La Fondation Beyeler propose, jusqu’au 5 septembre, d’admirer l’œuvre de Basquiat.

Article mis en ligne le juillet 2010
dernière modification le 12 août 2010

par Régine KOPP

L’œuvre de Jean-Michel Basquiat, né en 1960 à New York, de parents d’émigrés des Caraïbes et mort à vingt-sept ans d’une overdose, fait l’objet d’une première rétrospective en Europe. Avec plus de cent toiles, travaux sur papier et objets, en provenance de grands musées internationaux, de collectionneurs privés de renom.

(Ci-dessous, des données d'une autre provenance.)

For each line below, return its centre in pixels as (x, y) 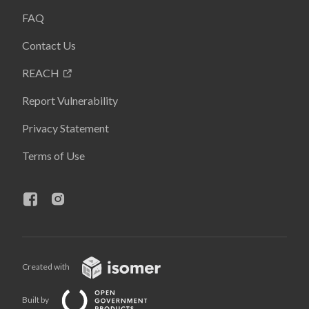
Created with (47, 266)
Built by (36, 299)
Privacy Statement (66, 128)
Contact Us (49, 45)
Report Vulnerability (70, 100)
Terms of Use (53, 155)
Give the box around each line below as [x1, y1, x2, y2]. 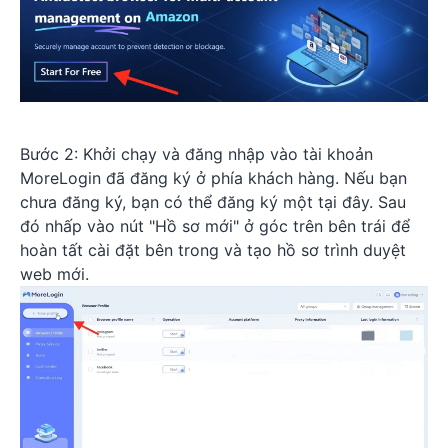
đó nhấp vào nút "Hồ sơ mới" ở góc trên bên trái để [20, 215, 410, 236]
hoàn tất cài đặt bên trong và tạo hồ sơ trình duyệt [20, 239, 406, 260]
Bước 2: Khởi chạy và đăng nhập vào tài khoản [20, 143, 373, 164]
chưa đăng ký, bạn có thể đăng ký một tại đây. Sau [20, 191, 406, 212]
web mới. [20, 263, 89, 284]
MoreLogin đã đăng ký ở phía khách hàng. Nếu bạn [20, 167, 407, 188]

Un artiste dépassé par son mythe
La rumeur prétend même que Madonna, qui a connu Basquiat, aurait prêté une œuvre. Qu’elle ait lieu à la fondation Beyeler n’est pas le fruit du hasard. Lors de l’exposition intitulée Peinture expressive à la galerie Beyeler en 1983, Basquiat, qui n’a alors que vingt-deux ans, entre dans la cour des grands avec deux œuvres exposées, Phillistines et Self-Portrait, vendues à des collectionneurs et prêtées le temps de l’exposition. L’artiste n’est cependant pas devenu un poulain de l’écurie Beyeler. C’est le galeriste Bruno Bischofberger de Zurich qui s’est chargé de gérer et de vendre son œuvre. Une tâche dont il s’acquitte en homme d’affaires avisé.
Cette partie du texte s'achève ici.